In the postwar era, we started accumulating a sizeable amount of debt, and we shifted manufacturing overseas. Everyone claimed the service economy would make up for this massive economic transformation. Now, service jobs are shifting overseas as well. Exactly what will people do for a living in the next twenty years in this country? The destruction of the middle class is problematic for everyone.

Last July the Teamsters, SEIU, and others announced a split from the AFL-CIO because no one could agree on the vision for their partnership. The Teamsters even said they would consider backing a Republican because they want to follow a more bipartisan effort. The split was troubling because it further weakened the labor movement. And that means our society is further weakened.

A lot of people, especially professionals and small business owners, have a poor opinion of unions. They feel that unions prevent meaningful civil service reform from taking place. They feel that historically, Democratic politicians have been forced to acquiesce to Labor demands, in order to gain valuable endorsements and for fundraising purposes. They feel that collective bargaining agreements hamstring employers and the government by driving costs to unbearable levels. Perhaps, there is something to these allegations. Perhaps what some call Big Labor has contributed to this negative image. Perhaps collaboration on civil service reform, which is in progress, is the most direct path to resolution. The stark truth is that unions are absolutely necessary and must become more viable if we are to get our nation back on track, because unions are the only reason we still have a middle class.

Unions built America. Unions brought safer working conditions. Unions won decent wages that raised generations. It's no accident that the decline of unions over the past fifty years has coincided with the apparent genocide of the middle class. Multinationals declared war on unions because it makes for better profits to send jobs overseas. This is a short-sighted and failed approach, economically speaking. With no middle class, there will be no consumer class. If multinationals won't come to support unions for humane reasons, perhaps they will to protect their long-term future.

How do we increase union membership to 1955 levels? We have to go to the largest employers. As consumers, we must ask multinational corporations such as Wal-Mart and Starbucks to stop unlawfully discouraging union membership. There is actually a Starbucks Workers Union, an IWW affiliate, although it is not currently NLRB-certified. New York City has seen a lot of activity with this union. At 42% insured, Starbucks actually has a lower percentage of workers with health insurance than Wal-Mart's 47%. To avoid potential threats of employer-mandated health coverage, Starbucks only employs 20% of workers as full-time employees. The rest are part-time employees with no guarantee of a regular schedule. This is a practice (common to employers in communities where employer-mandated coverage is the law, by the way) that unions could address.
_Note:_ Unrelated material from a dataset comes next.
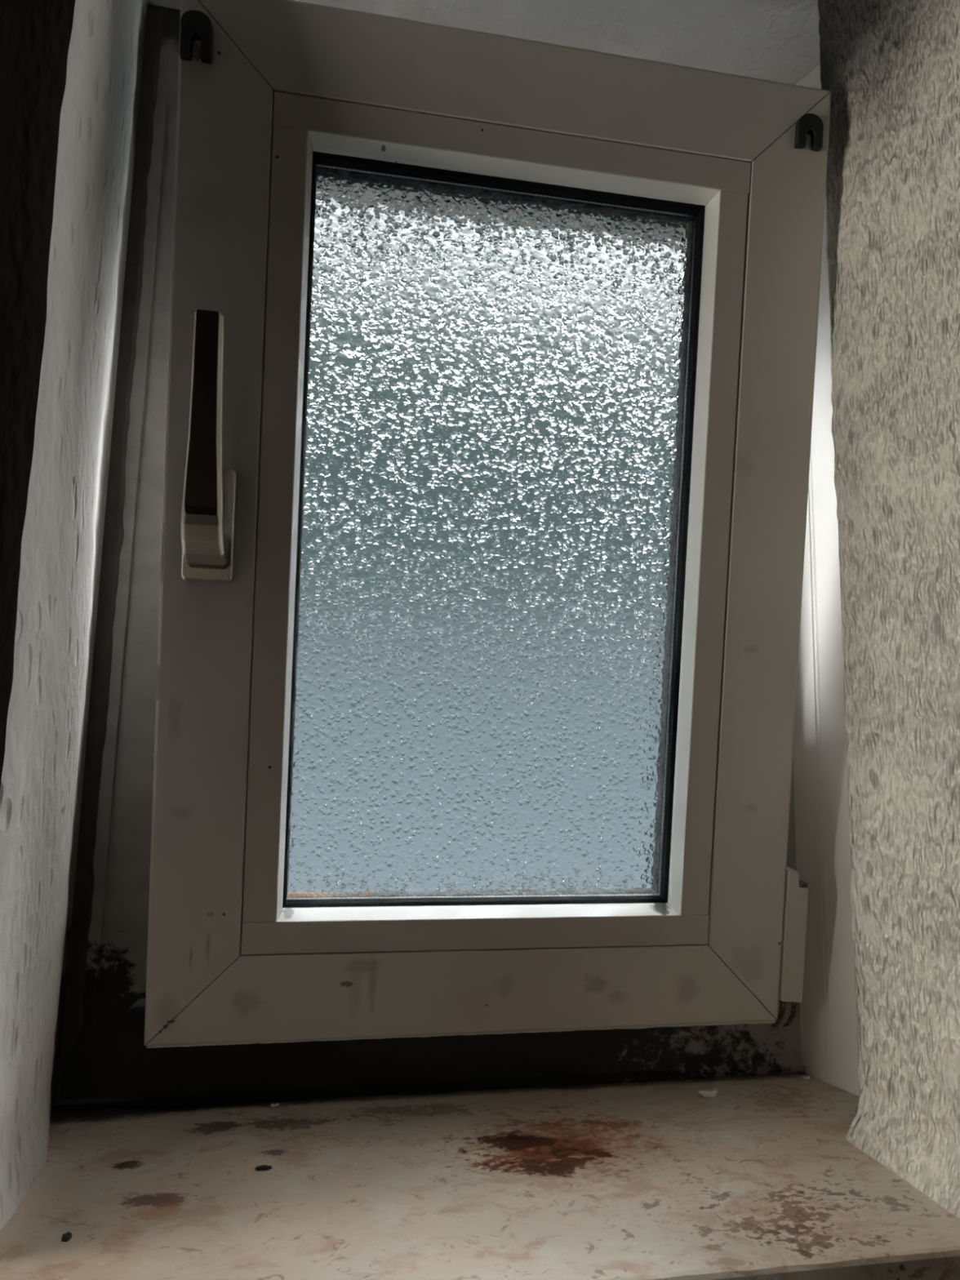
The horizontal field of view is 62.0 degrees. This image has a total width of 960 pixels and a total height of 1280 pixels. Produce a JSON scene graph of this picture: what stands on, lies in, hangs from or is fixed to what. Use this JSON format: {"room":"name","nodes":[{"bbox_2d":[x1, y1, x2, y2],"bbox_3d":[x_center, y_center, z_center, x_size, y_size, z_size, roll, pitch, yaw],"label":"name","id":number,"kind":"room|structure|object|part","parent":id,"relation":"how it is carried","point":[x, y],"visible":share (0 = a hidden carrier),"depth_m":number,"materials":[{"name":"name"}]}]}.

Wal-Mart, obviously, is a different animal. Much has been written about Wal-Mart's opposition to unions. Consider that Wal-Mart purchased the domain name www.unionizewalmart.com, and it's registered to headquarters in Arkansas, but there's no website in existence promoting union membership in its stores. Wal-Mart won't even spring for the extra $10 per year to hide the WHOIS information on Network Solutions' website. Another brilliant public relations move!

Corporate America has become quite clever at blaming unions for its problems. Some commentators blame unions for the implosion of the airline and auto industries. But it is a stunning lack of innovation and, in the auto industry's case, a long and unholy alliance with Big Oil, that has caused these industries to fail. Making life more difficult for unions might help multinationals with their profits, but it won't rebuild the middle class. America needs a new industry, and a strong union base for support. It is the only way we will be able to rebuild ourselves from the inside out.